#### Problem requirements
Using the entries that follow, state how many lines contain the word "around". The response is that number and nothing more.

(Stored items from a collection)

###

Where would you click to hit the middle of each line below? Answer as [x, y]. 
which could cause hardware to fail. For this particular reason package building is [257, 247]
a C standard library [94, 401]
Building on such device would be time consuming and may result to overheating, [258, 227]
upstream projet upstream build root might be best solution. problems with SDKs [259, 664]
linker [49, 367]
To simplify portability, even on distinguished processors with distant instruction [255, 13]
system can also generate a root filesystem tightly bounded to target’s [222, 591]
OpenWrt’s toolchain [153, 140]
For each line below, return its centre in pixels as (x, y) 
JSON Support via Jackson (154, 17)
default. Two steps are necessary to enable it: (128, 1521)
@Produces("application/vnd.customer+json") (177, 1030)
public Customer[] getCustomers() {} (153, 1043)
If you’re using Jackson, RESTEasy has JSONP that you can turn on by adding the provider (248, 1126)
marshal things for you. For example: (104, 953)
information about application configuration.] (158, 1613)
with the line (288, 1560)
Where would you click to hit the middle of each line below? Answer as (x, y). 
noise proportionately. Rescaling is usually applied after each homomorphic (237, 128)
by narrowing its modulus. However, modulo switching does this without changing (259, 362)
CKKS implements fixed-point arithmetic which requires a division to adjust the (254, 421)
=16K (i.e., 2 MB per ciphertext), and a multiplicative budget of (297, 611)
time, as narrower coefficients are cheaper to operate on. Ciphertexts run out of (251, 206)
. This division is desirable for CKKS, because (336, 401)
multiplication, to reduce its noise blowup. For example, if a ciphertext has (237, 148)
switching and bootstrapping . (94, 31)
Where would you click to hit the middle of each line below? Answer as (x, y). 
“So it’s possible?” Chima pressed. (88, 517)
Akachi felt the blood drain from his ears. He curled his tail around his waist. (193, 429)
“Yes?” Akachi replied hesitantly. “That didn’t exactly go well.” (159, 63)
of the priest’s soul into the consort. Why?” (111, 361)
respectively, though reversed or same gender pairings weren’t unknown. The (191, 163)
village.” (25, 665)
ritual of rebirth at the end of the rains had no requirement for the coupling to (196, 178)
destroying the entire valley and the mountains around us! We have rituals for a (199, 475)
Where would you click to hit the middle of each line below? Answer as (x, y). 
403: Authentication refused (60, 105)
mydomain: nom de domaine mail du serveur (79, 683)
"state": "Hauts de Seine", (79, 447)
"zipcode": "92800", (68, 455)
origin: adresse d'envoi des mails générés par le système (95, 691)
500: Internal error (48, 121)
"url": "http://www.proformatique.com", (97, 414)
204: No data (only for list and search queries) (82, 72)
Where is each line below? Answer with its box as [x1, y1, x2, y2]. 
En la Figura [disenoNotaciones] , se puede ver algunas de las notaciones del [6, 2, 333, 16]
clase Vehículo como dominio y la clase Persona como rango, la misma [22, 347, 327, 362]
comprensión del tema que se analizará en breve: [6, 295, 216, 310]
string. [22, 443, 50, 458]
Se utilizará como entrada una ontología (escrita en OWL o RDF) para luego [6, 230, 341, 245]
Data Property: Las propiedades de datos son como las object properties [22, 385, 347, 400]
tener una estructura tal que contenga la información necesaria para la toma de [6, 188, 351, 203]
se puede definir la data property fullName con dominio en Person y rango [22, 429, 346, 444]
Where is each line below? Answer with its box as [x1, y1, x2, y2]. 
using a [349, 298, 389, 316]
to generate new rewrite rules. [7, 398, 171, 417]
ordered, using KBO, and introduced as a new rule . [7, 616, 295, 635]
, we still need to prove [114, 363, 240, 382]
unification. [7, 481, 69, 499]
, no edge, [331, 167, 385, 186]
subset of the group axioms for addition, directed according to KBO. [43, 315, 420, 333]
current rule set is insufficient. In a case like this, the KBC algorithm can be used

###

#### Exercise solution
2